----- PROVIDED DATA

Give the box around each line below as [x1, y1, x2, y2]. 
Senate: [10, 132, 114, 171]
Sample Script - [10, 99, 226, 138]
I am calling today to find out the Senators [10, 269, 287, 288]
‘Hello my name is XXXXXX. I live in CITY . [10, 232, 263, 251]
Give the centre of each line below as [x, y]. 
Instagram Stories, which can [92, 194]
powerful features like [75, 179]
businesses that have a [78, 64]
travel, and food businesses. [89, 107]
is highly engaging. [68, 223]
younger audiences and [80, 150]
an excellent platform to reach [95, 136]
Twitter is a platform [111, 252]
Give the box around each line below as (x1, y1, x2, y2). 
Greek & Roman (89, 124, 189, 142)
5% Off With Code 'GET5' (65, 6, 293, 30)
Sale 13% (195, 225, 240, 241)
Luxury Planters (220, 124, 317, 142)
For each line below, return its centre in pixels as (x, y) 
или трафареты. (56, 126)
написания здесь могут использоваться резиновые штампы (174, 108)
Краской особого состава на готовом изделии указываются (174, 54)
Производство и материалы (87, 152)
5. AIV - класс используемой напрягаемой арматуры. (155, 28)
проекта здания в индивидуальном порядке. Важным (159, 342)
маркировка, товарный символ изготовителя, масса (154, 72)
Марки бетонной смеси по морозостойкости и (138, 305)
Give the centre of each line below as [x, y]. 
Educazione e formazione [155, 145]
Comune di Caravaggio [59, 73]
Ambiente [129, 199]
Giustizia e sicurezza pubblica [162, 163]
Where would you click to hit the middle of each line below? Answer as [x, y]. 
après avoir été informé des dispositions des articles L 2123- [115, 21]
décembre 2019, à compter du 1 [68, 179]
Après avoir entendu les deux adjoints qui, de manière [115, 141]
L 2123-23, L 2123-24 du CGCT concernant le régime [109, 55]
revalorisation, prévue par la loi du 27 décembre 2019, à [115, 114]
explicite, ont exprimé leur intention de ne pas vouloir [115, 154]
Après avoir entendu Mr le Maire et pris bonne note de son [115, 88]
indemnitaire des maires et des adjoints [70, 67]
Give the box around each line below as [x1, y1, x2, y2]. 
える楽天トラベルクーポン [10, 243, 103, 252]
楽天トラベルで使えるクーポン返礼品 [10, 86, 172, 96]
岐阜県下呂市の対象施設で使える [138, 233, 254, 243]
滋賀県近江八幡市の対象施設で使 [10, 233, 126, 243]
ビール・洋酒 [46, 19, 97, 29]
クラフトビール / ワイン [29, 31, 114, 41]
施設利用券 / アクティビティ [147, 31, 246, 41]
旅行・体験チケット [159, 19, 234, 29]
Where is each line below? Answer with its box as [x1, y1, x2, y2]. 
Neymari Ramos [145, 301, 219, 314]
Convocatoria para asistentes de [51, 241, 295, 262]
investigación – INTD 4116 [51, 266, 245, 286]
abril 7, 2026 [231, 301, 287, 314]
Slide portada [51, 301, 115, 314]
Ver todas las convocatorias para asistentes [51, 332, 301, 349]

----------

= WORK INSTRUCTIONS =
Which lines of the records contain the word "adjoints"? Copy each of them.

= SOLUTION TO THIS PROBLEM =
Après avoir entendu les deux adjoints qui, de manière [115, 141]
indemnitaire des maires et des adjoints [70, 67]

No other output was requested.